Below, I grab data and calculate non-white population for different counties. Then I plot a national map indicating the non-white concentration across different counties, with counties with high non-white concentration(>25%) outlined in red.

In [None]:
my_api_key = "6d08ff7a7a1f5f90fb8d1972aedd83d457ea17e3"

c = Census(my_api_key)

In [None]:
code = ("NAME","B09001_001E",# grabbing the total population under 18,
        "B17020_003E",  # poverty population, under 6 years
        "B17020_004E",  # poverty population, 6-11 years
        "B17020_005E",  # poverty population, 12-17 years
        "B17020_011E"   # above poverty level, under 6 years
        ) 

c_pov = c.acs5.get(code, {'for': 'county:*' }, year=2016) # grabbing data for year 2016 at the conuty level

c_pov = pd.DataFrame(c_pov) # Convert into DataFrame

c_pov = c_pov.rename(columns = 
    {"B09001_001E":"Total Population under 18",
     "B17020_003E":"Poverty Population, under 6 years",
     "B17020_004E":"Poverty Population, 6-11 years",
     "B17020_005E":"Poverty Population, 12-17 years",
     "B17020_011E":"Above Poverty Level, under 6 years"
    })

# Calculating total child population in poverty
c_pov["Total Children in Poverty"] = c_pov["Poverty Population, under 6 years"]+c_pov["Poverty Population, 6-11 years"]
c_pov["Total Children in Poverty"] = c_pov["Total Children in Poverty"]+c_pov["Poverty Population, 12-17 years"]

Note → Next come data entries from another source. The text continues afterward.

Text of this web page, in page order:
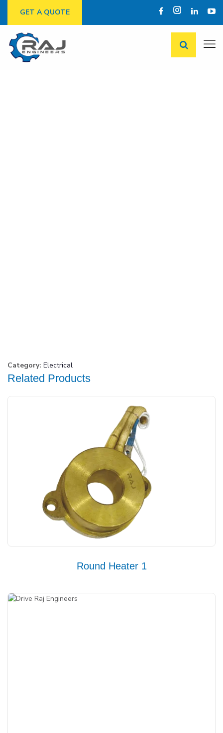
GET A QUOTE
Category: Electrical
Related Products
Round Heater 1
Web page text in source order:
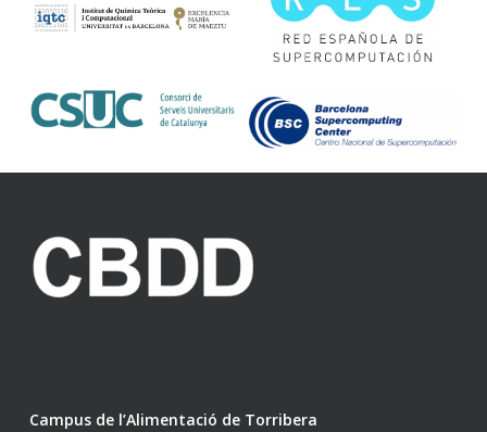
Campus de l’Alimentació de Torribera
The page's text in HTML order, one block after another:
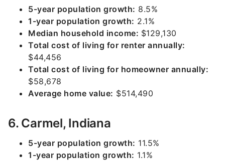
5-year population growth: 8.5%
1-year population growth: 2.1%
Median household income: $129,130
Total cost of living for renter annually:
$44,456
Total cost of living for homeowner annually:
$58,678
Average home value: $514,490
6. Carmel, Indiana
5-year population growth: 11.5%
1-year population growth: 1.1%
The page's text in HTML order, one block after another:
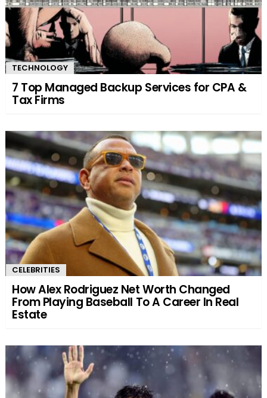
TECHNOLOGY
7 Top Managed Backup Services for CPA &
Tax Firms
CELEBRITIES
How Alex Rodriguez Net Worth Changed
From Playing Baseball To A Career In Real
Estate
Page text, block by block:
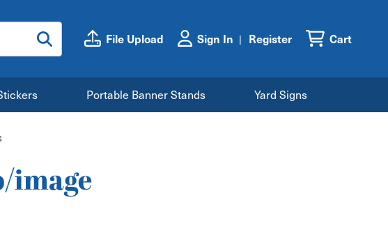
File Upload Sign In Register Cart
Portable Banner Stands Yard Signs
image
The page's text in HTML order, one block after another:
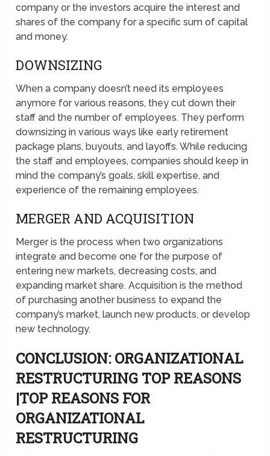
company or the investors acquire the interest and
shares of the company for a specific sum of capital
and money.
DOWNSIZING
When a company doesn’t need its employees
anymore for various reasons, they cut down their
staff and the number of employees. They perform
downsizing in various ways like early retirement
package plans, buyouts, and layoffs. While reducing
the staff and employees, companies should keep in
mind the company’s goals, skill expertise, and
experience of the remaining employees.
MERGER AND ACQUISITION
Merger is the process when two organizations
integrate and become one for the purpose of
entering new markets, decreasing costs, and
expanding market share. Acquisition is the method
of purchasing another business to expand the
company’s market, launch new products, or develop
new technology.
CONCLUSION: ORGANIZATIONAL
RESTRUCTURING TOP REASONS
|TOP REASONS FOR
ORGANIZATIONAL
RESTRUCTURING
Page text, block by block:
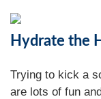
Hydrate the
Trying to kick a
are lots of fun
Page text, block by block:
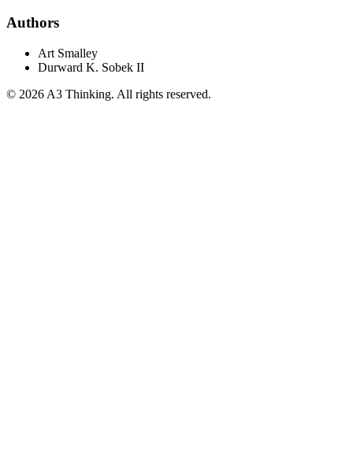
Authors
Art Smalley
Durward K. Sobek II
© 2026 A3 Thinking. All rights reserved.
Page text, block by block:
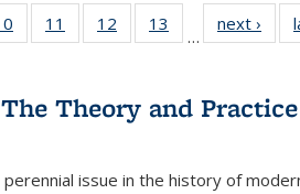
Fullof 22 Full
listing table:
11
of 22 Full
listing table:
12
of 22 Full
listing table:
13
of 22 Full
listing table:
…
next ›
Theory and
issue in the history of
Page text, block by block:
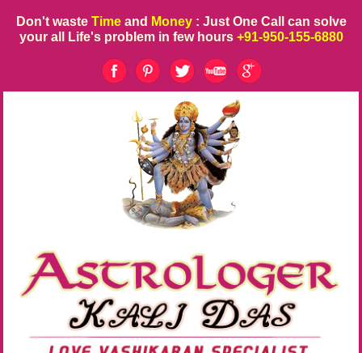
Don't waste Time and Money : Just One Call can solve
your all Life's problem in few hours +91-950-155-6880
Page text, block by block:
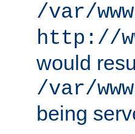
/var/
http://
would
/var/
being
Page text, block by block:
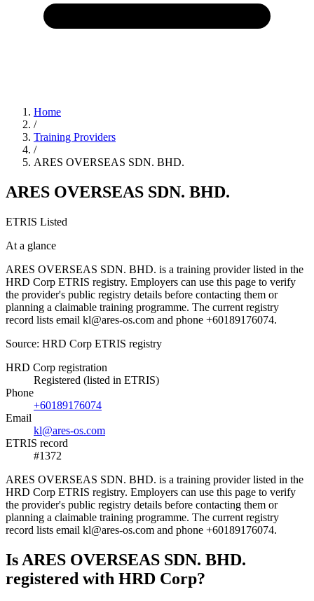
Home
/
Training Providers
/
ARES OVERSEAS SDN. BHD.
ARES OVERSEAS SDN. BHD.
ETRIS Listed
At a glance
ARES OVERSEAS SDN. BHD. is a training provider listed in the
HRD Corp ETRIS registry. Employers can use this page to verify
the provider's public registry details before contacting them or
planning a claimable training programme. The current registry
record lists email kl@ares-os.com and phone +60189176074.
Source: HRD Corp ETRIS registry
HRD Corp registration
Registered (listed in ETRIS)
Phone
+60189176074
Email
kl@ares-os.com
ETRIS record
#1372
ARES OVERSEAS SDN. BHD. is a training provider listed in the
HRD Corp ETRIS registry. Employers can use this page to verify
the provider's public registry details before contacting them or
planning a claimable training programme. The current registry
record lists email kl@ares-os.com and phone +60189176074.
Is ARES OVERSEAS SDN. BHD.
registered with HRD Corp?
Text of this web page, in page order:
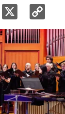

# Calculating poverty rate
c_pov["Child Poverty Rate in 2016"] = c_pov["Total Children in Poverty"]/c_pov["Total Population under 18"]

# Calculating total young children
c_pov["Total Young Children"] = c_pov["Poverty Population, under 6 years"]+c_pov["Above Poverty Level, under 6 years"]


In [None]:
c_pov.set_index("state", inplace = True)
c_pov.drop(["02","15","72"],inplace = True)   # dropping Alaska, Hawaii and Puerto Rico
c_pov.head()

In [None]:
(c_pov["Total Children in Poverty"].sum())/(c_pov["Total Population under 18"].sum())

In [None]:
c_pov["Poverty Population, under 6 years"].sum()/c_pov["Total Young Children"].sum()

**Summary**: So, in aggregate, child poverty rate in the US in 2016 is **20.88%**, which means one in five children in US is suffering from poverty. Young child poverty rate is even higher, which is **23.58%** in 2016.

Next, let's see how child poverty is distributed within US. I will use geopandas to plot child poverty distribution at county level.